Reaksi lanjut yang mungkin antara protein dan polisakarida meliputi susunan langsung
ikatan kovalen antara kedua polimer. Ledward (1979), Tolstoguzov, (1986), Hill and Zadow
(1974) dalam Ledward (1994) menemukan bahwa pada pH 6,0 dan kekuatan ionik rendah
(0,05 M), pektat, alginat dan CMC mampu untuk memodifikasi struktur mioglobin (pI=6,9)
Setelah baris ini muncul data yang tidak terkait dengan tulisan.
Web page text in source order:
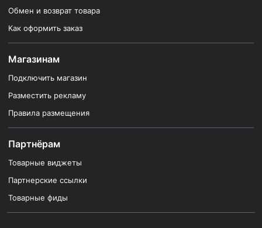
Обмен и возврат товара
Как оформить заказ
Магазинам
Подключить магазин
Разместить рекламу
Правила размещения
Партнёрам
Товарные виджеты
Партнерские ссылки
Товарные фиды
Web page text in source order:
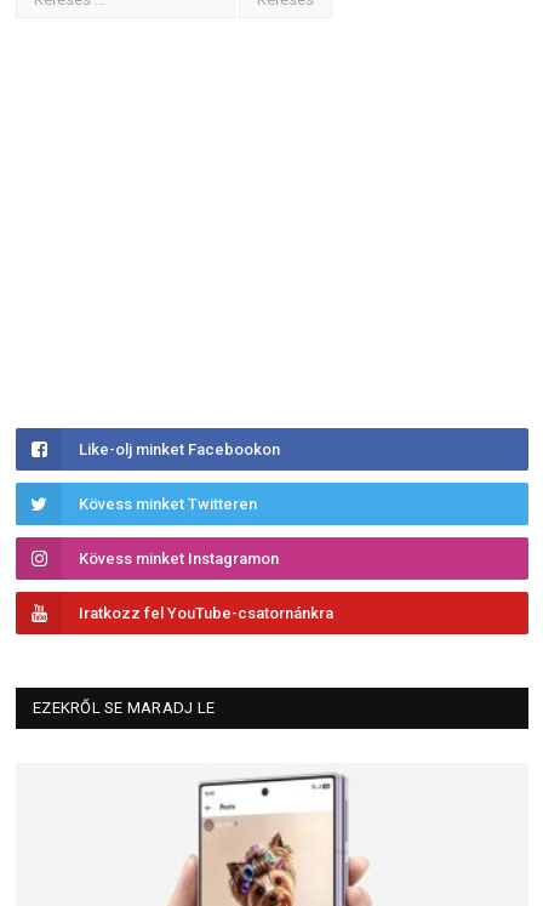
Like-olj minket Facebookon
Kövess minket Twitteren
Kövess minket Instagramon
Iratkozz fel YouTube-csatornánkra
EZEKRŐL SE MARADJ LE
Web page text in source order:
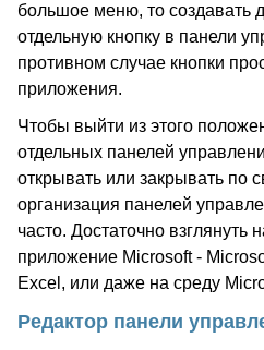
большое меню, то создавать
отдельную кнопку в панели
противном случае кнопки
приложения.
Чтобы выйти из этого
отдельных панелей
открывать или закрывать по
организация панелей
часто. Достаточно
приложение Microsoft -
Excel, или даже на среду
Редактор панели
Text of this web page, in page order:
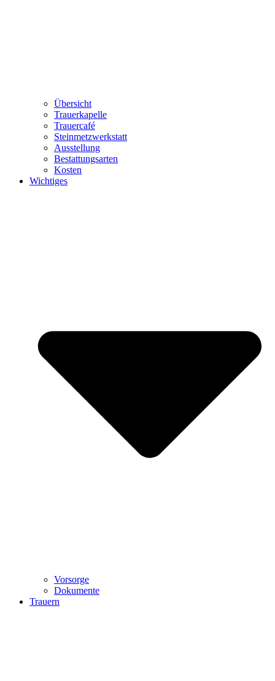
Übersicht
Trauerkapelle
Trauercafé
Steinmetzwerkstatt
Ausstellung
Bestattungsarten
Kosten
Wichtiges
Vorsorge
Dokumente
Trauern

dan bovin serum albumin (pI=4,9) (Imeson et al., 1977). Kelompok hematin pada mioglobin
yang bermuatan positif tinggi, akan cenderung untuk berikatan pada polisakarida anionik.
Globular protein yang lain tidak akan mengarah pada  sebagian penghalang muatan positif,
sehingga mioglobin secara umum tidak aplikatif. Kompleks larut terbentuk pada pH 5-7
dengan polisakarida anionik dan mioglobin terdenaturasi atau BSA atau gelatin yang tidak
dapat larut karena protein terikat kuat, komplek masih membawa muatan negatif besar
sehingga memiliki sedikit kecenderungan untuk berkumpul. Pembukaan campuran
polisakarida bermuatan dan protein pada kondisi dimana protein tidak melipat menghasilkan
gulungan acak fleksibel yang akan berinteraksi dengan polisakarida sebagai sisi mengikat
muatan potensial positif dan akan terbuka.
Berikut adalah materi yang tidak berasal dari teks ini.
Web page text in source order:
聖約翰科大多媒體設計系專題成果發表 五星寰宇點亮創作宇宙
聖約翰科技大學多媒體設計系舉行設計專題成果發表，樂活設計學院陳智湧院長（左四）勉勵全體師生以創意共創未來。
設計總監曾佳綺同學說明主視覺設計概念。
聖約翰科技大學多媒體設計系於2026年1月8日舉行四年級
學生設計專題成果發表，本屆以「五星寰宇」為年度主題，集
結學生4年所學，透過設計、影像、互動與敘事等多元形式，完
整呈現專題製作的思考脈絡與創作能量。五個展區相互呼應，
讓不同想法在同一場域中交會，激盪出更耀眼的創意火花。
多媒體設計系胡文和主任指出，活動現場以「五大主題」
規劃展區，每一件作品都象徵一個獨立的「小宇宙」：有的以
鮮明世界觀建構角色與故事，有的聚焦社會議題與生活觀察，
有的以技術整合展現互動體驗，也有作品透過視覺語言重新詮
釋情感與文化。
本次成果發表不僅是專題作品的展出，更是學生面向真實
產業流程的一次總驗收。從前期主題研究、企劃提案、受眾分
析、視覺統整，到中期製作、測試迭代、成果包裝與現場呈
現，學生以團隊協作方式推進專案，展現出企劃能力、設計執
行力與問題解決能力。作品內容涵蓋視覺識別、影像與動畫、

4. Interaksi Karbohidrat dengan Lemak


Gluconeogenesis merupakan istilah yang digunakan untuk mencakup semua
mekanisme dan lintasan yang bertanggung jawab untuk mengubah senyawa nonkarbohidrat
menjadi glukosa atau glikogen. Substrat utama bagi gluconeogenesis adalah asam amino
glukogenik, laktat, gliserol, dan propionate.
Gluconeogenesis memenuhi kebutuhan tubuh akan glukosa pada saat karbohidrat tidak
tersedia dalam jumlah yang cukup di dalam makanan. Pasokan glukosa yang terus menerus
diperlukan sebagai sumber energy khususnya bagi system syaraf dan eritrosit.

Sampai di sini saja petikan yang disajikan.